Though Tabler’s case unfolded at the Federal Building on Wilshire Boulevard, its success existed as a confluence of factors, individuals, and geography that stretched over the course of two decades. It took the advocacy and activism of Washington D.C.’s foremost gay activist, Frank Kameny, a World War II veteran who for years fought discrimination against homosexuals in government hiring. At the same time, the establishment of the original Los Angeles Mattachine Society by Harry Hay in 1951 enabled Kameny and other activists across the country to establish their own local versions from which to operate while Southern California’s expanding defense industry offered employment and opportunity to carry out new struggles against discrimination. Kameny would cut his teeth in such struggles as leader of the MSW and would bring this experience to bear on behalf of Tabler in the early 1970s.
While often seen as the most conservative of American institutions, the military, the vast defense industry that supports it, and veterans themselves have operated, intentionally and unintentionally, in conjunction to advance the rights of ethnic, racial, and sexual minorities.

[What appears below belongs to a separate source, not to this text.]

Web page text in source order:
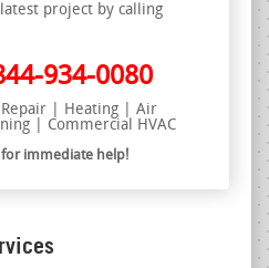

During the 1970s, Los Angeles’s vibrant gay liberation movement inspired Tabler and gradually shaped public opinion toward a more favorable view of homosexuality and, by 1976, a repeal of the state legislation Tabler had challenged. Finally, Kameny and Tabler’s fight to open up the security clearance process for gay men and women preceded the Don’t Ask, Don’t Tell policy by nearly two decades and helped to lay the ground work for President Bill Clinton’s 1995 Executive Order 12968. Over forty years later, Tabler’s battle demonstrates how the intersection of the military, California, and the nation’s capital led to the expansion of opportunity and rights for gay men and women across the nation. While often seen as the most conservative of American institutions, the military, the vast defense industry that supports it, and veterans themselves have operated, intentionally and unintentionally, in conjunction to advance the rights of ethnic, racial, and sexual minorities.
A Military State, World War II, and California
World War II radically reshaped California. First, it led to a boom in population and a demand for greater infrastructure in nearly every area of urban life from water systems to road construction. Single women, Blacks and Latinos all flocked to cities like Los Angeles and San Francisco to work in defense factories. Men of all races joined the military as a means to demonstrate their sense of patriotism. Minorities tired of dealing with discrimination and second-class citizenship used service as a means to demand equality from a nation demanding that they sacrifice for the war despite existing inequalities.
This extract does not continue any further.